Not only that but it’s also a lengthy task for someone to do. Some parts are just waiting for a code publish to complete or a file copy to finish. For the odd production deploy with a decent checklist this might not be so bad, but for iterating work into QA this can not only make QA fails for minor things really costly to fix, but also result in bundling more and more changes together to cut down the number of releases which then reduces the flow of work feeding into QA and slows the pace at which features can be developed and released.

A Better Way

Now we understand the issues, we certainly don’t want that as a cost throughout the lifetime of our site, so how do we avoid it?

Well, automated deployments quite simply take all these manual steps, automated them with a few bonuses on top. By doing this we remove all the elements of human error and are left with consistent results each time.

There’s two parts to an automated pipeline, the first is build and the second is release.

The build part relates to the first 2 steps of our manual process. We need to get the code from source control and then publish it. Once we’ve done this, we are left with a build that we can assign a release number to. By automating it we’ve also ensured that the build happens the same way each time rather than any differences between developers’ machines being. At this point we can also start detecting build failures and include some automated testing to pick up on errors before even involving QA.

The release part relates to the remaining steps of the manual process. First of all the process of copying files and running scripts now becomes one large script that won’t miss a step and in addition to that, now we have build numbers we can see which build is on each environment and only promote the one we want to the next environment. Because we’re promoting builds rather than doing the whole build process again, we’re also ensuring that the build going to production is the exact same thing that was tested on QA and then reviewed on UAT. With some clever integrations with things like GitHub and Jira we can also automated release notes to say what was included in each of the releases.

Degrees of Automation

It worth noting at this point that there are different degrees of automation and this will greatly affect the cost of setup.

As well as automating the deploy of code, we could also automate the entire server setup through the use or ARM templates in Azure. Different levels of automated testing can be implemented from very low code coverage to very high; a test could even be what the level of code coverage is.

Automation could also extend to include load balancers for green / blue deployments where zero downtime of the site is achieved by using multiple production servers and switching between them while files are being copied.

Is this the CI and CD thing I’ve heard about?

Two terms I deliberately haven’t used in this article is Continuous Integration (CI) and Continuous Delivery (CD) and that’s because although automated deployments forms part of achieving them they are not the same thing and it’s worth knowing how they differ.

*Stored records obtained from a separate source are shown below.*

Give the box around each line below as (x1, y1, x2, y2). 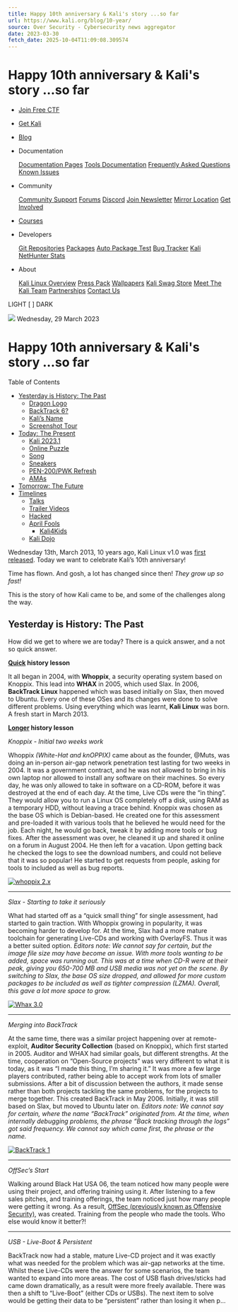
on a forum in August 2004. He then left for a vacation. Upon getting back (8, 841, 223, 849)
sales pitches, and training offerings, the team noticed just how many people (8, 1195, 231, 1203)
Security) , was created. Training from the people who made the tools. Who (8, 1209, 225, 1218)
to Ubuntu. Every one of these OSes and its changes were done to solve (8, 695, 218, 703)
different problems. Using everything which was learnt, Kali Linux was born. (8, 702, 230, 711)
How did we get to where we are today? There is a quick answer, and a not (8, 637, 225, 646)
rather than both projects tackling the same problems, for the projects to (8, 1086, 218, 1095)
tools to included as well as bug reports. (8, 864, 124, 872)
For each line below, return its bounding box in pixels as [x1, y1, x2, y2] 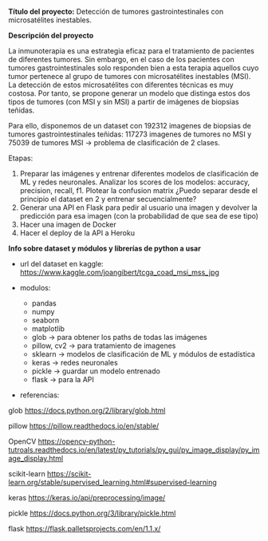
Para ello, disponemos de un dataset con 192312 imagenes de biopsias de [8, 121, 251, 130]
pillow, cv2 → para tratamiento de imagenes [31, 341, 176, 350]
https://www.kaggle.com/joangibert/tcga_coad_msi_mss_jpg [19, 267, 219, 277]
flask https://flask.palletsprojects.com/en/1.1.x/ [8, 524, 161, 533]
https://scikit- [46, 469, 92, 478]
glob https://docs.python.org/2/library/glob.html [8, 406, 166, 415]
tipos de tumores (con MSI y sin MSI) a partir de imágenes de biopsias [8, 97, 239, 106]
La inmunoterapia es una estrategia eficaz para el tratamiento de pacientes [8, 46, 255, 55]
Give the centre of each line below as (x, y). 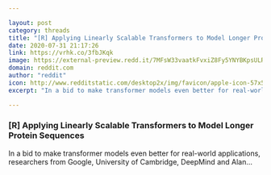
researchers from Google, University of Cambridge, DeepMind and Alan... (130, 161)
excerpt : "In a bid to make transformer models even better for (119, 90)
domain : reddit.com (41, 68)
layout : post (30, 23)
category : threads (39, 30)
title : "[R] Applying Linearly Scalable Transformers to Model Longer (129, 38)
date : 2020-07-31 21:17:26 (54, 45)
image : (19, 60)
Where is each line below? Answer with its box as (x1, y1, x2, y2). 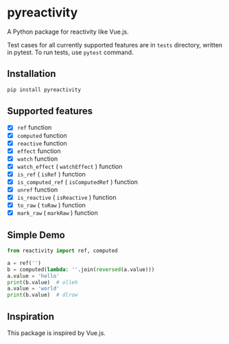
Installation (7, 68, 56, 80)
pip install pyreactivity (7, 86, 81, 93)
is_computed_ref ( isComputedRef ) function (16, 177, 138, 186)
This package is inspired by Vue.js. (7, 328, 106, 337)
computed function (16, 131, 67, 139)
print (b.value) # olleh (7, 279, 78, 286)
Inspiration (7, 310, 55, 322)
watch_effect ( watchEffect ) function (16, 162, 123, 170)

Continuous Integration related to the build part of the automated setup and aims to deal with issues arising from multiple developers working on a project. When more than one developer works on a copy of a website locally, both sets are changing in different way to what is contained within source control. The longer this goes on for the bigger the differences get and the harder it will become to merge again. Continuous Integration advocates shortening the gaps between merges to as shorter time as possible, potentially multiple time per day. By having automated tools in place to run a build whenever this happens, issues can be identified as early as possible.

Continuous Delivery relates more to the release aspect of the automated setup and is an aim to be constantly delivering / deploying updates to a solution as fast as possible. By doing this, deployments become trivial and smaller updates are delivered at a much faster pace rather that being queued for one big release. Automation helps make this a reality by removing many of the manual time consuming tasks that are repetitive.